Hydrogen physisorption in earth-minerals: Insights for hydrogen subsurface storage

Abstract

Physisorption can contribute to hydrogen subsurface storage. However, hydrogen physisorption at the surface of geological samples is mostly unknown. We are unaware of previous studies that investigate H2 Physisorption in wide range of pure inorganic and organic earth minerals. Knowledge about H2 Physisorption is required to evaluate the suitability of underground H2 storage. We thus evaluated H2 physisorption on common earth minerals, including illite, kaolinite, quartz, calcite, and kerogen via lab experiments and Grand Canonical Monte Carlo (GCMC) simulations at temperature ranging between 273 and 373 K and pressure ranging between 5 MPa to 40 MPa. The simulation results, including densities and H2 adsorption uptakes, are in agreement with experimental results.
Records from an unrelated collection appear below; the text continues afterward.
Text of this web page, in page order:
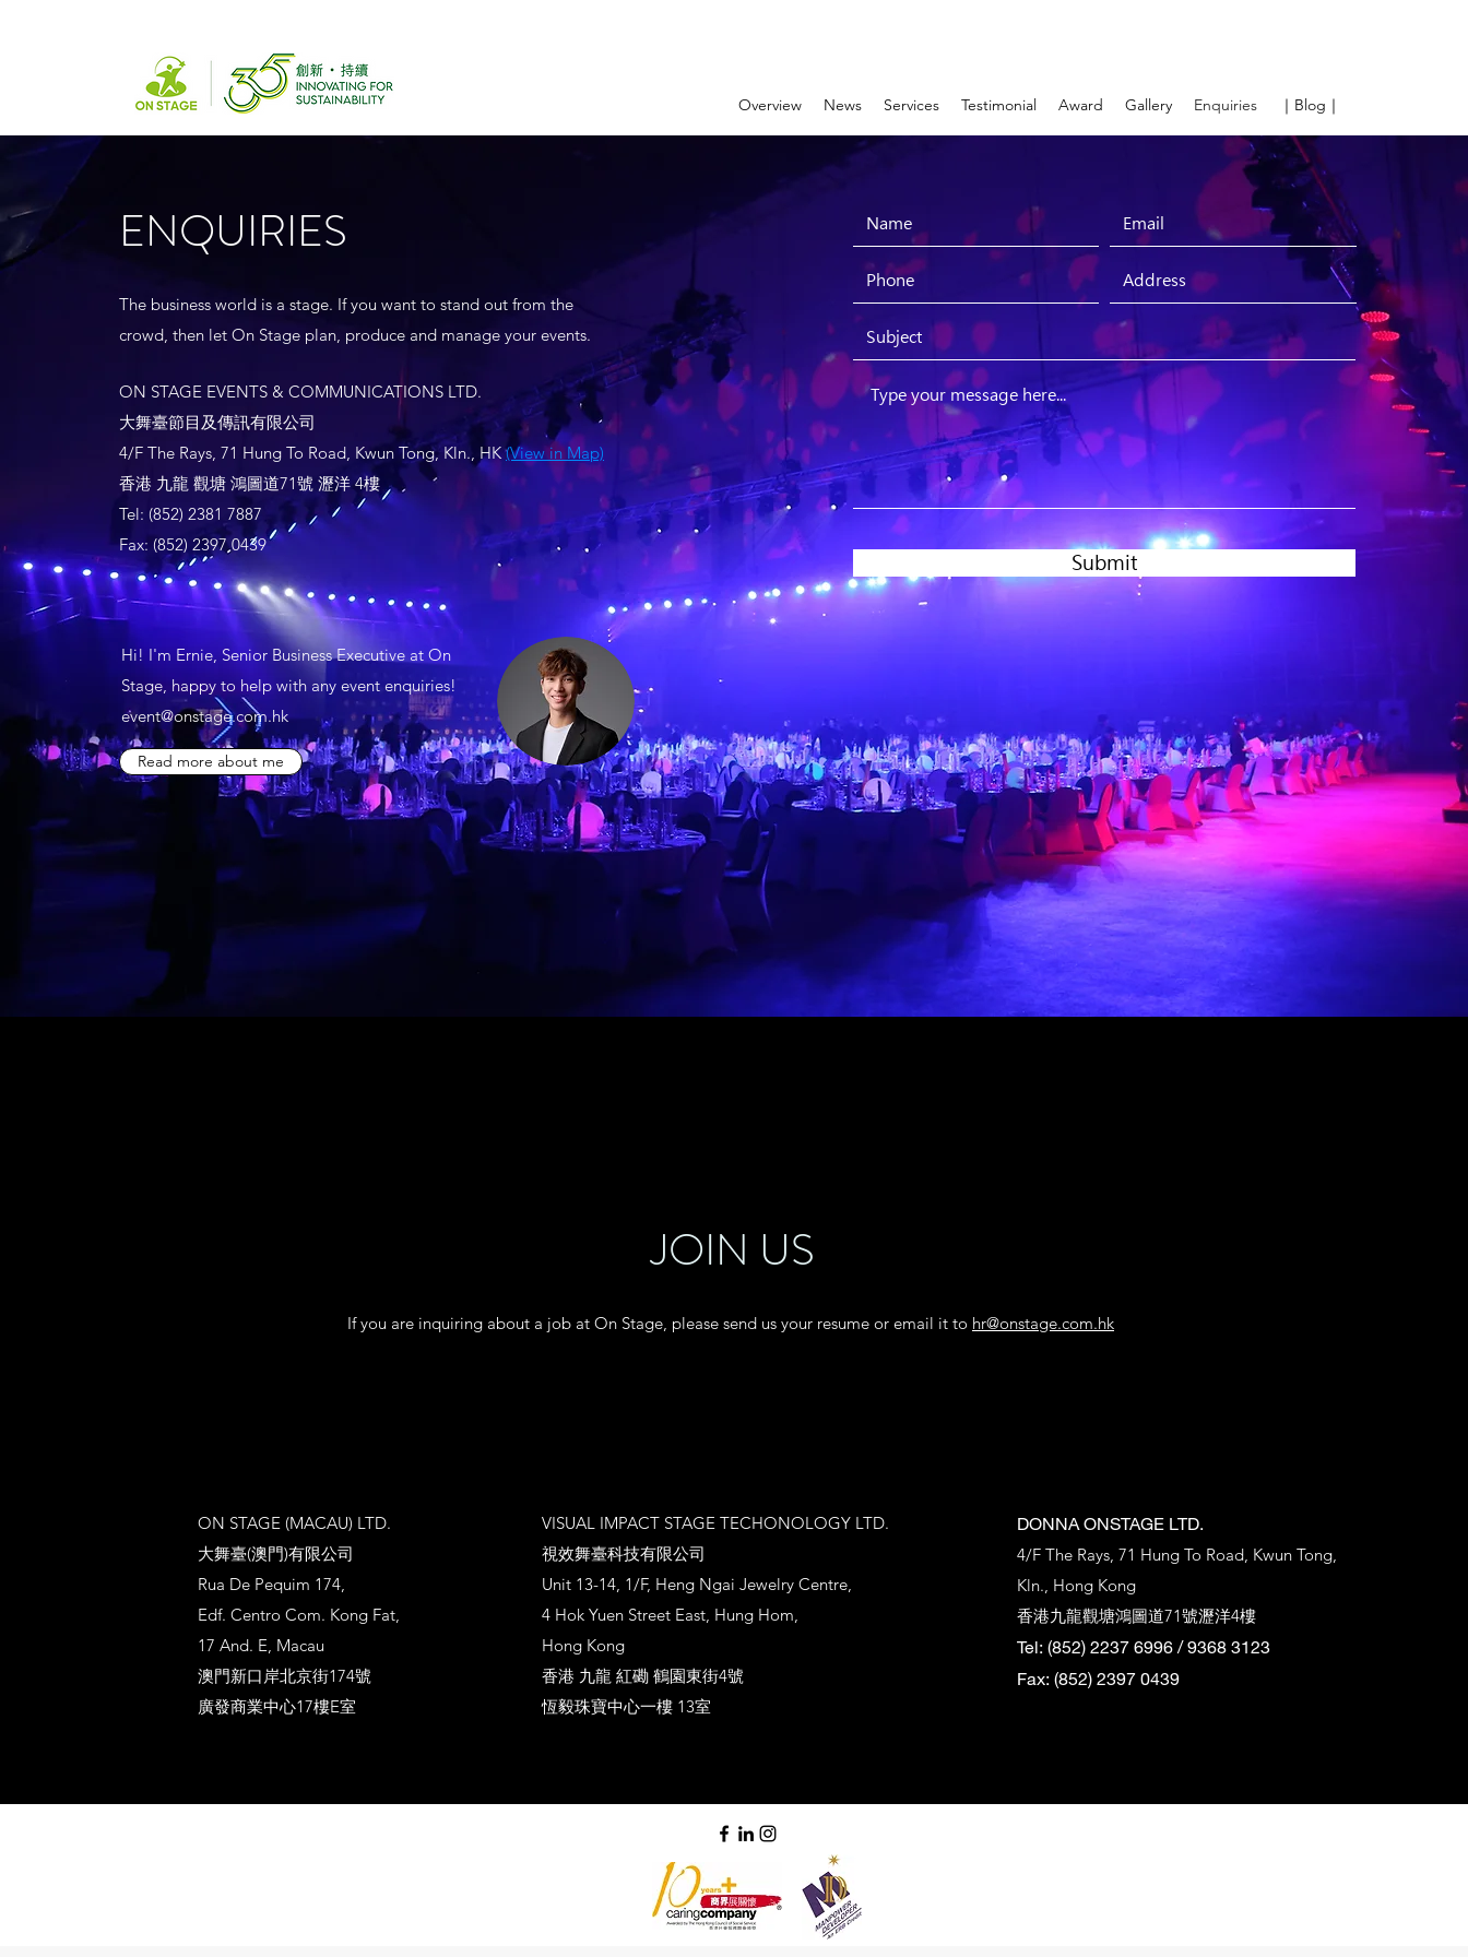
Overview News Services Testimonial Award Gallery Enquiries ｜Blog｜
ENQUIRIES
The business world is a stage. If you want to stand out from the
crowd, then let On Stage plan, produce and manage your events.
ON STAGE EVENTS & COMMUNICATIONS LTD.
大舞臺節目及傳訊有限公司
4/F The Rays, 71 Hung To Road, Kwun Tong, Kln., HK(View in Map)
香港 九龍 觀塘 鴻圖道71號 瀝洋 4樓
Tel: (852) 2381 7887
Fax: (852) 2397 0439
Hi! I'm Ernie, Senior Business Executive at On
Stage, happy to help with any event enquiries!
event@onstage.com.hk
Read more about me
Submit
JOIN US
If you are inquiring about a job at On Stage, please send us your resume or email it to hr@onstage.com.hk
ON STAGE (MACAU) LTD.
大舞臺(澳門)有限公司
Rua De Pequim 174,
Edf. Centro Com. Kong Fat,
17 And. E, Macau
澳門新口岸北京街174號
廣發商業中心17樓E室
VISUAL IMPACT STAGE TECHONOLOGY LTD.
視效舞臺科技有限公司
Unit 13-14, 1/F, Heng Ngai Jewelry Centre,
4 Hok Yuen Street East, Hung Hom,
Hong Kong
香港 九龍 紅磡 鶴園東街4號
恆毅珠寶中心一樓 13室
DONNA ONSTAGE LTD.
4/F The Rays, 71 Hung To Road, Kwun Tong,
Kln., Hong Kong
香港九龍觀塘鴻圖道71號瀝洋4樓
Tel: (852) 2237 6996 / 9368 3123
Fax: (852) 2397 0439
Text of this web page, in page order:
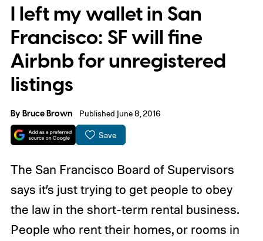
I left my wallet in San
Francisco: SF will fine
Airbnb for unregistered
listings
ByBruce Brown Published June 8, 2016
Save
The San Francisco Board of Supervisors
says it’s just trying to get people to obey
the law in the short-term rental business.
People who rent their homes, or rooms in

The quantity of adsorbed hydrogen ranked as: illite > kerogen > kaolinite > quartz > calcite; and Gibbs energy change, enthalpy change, and isosteric heat energy indicated that H2 adsorption spontaneity increases as illite > kerogen > kaolinite > calcite > quartz. We conclude that H2 adsorption is high on the high-surface-area materials (clays or kerogen), and that H2 adsorption on earth minerals could improve the effectiveness of subsurface H2 storage.